What is needed is an exact retyping of each entry, pictures excluded.

[Items from a data source]

::::::::::

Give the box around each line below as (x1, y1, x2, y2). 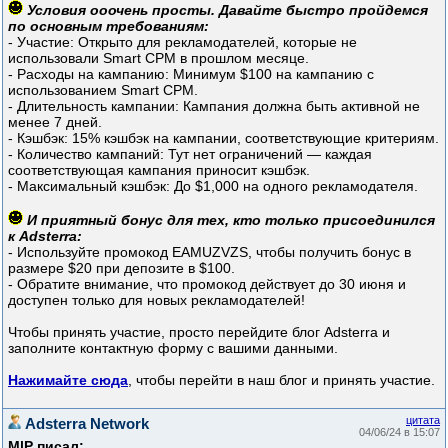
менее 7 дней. (8, 113, 102, 130)
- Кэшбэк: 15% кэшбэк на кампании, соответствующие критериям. (8, 129, 439, 146)
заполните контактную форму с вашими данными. (8, 339, 338, 356)
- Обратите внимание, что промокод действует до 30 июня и (8, 275, 406, 292)
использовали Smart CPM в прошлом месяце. (8, 49, 309, 66)
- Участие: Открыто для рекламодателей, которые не (8, 33, 357, 50)
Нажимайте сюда (8, 371, 128, 388)
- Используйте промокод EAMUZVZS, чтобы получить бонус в (8, 243, 411, 260)

::::::::::

*Exercise result:*
Give the box around each line below as (x1, y1, x2, y2). 
менее 7 дней. (8, 113, 102, 130)
- Кэшбэк: 15% кэшбэк на кампании, соответствующие критериям. (8, 129, 439, 146)
заполните контактную форму с вашими данными. (8, 339, 338, 356)
- Обратите внимание, что промокод действует до 30 июня и (8, 275, 406, 292)
использовали Smart CPM в прошлом месяце. (8, 49, 309, 66)
- Участие: Открыто для рекламодателей, которые не (8, 33, 357, 50)
Нажимайте сюда (8, 371, 128, 388)
- Используйте промокод EAMUZVZS, чтобы получить бонус в (8, 243, 411, 260)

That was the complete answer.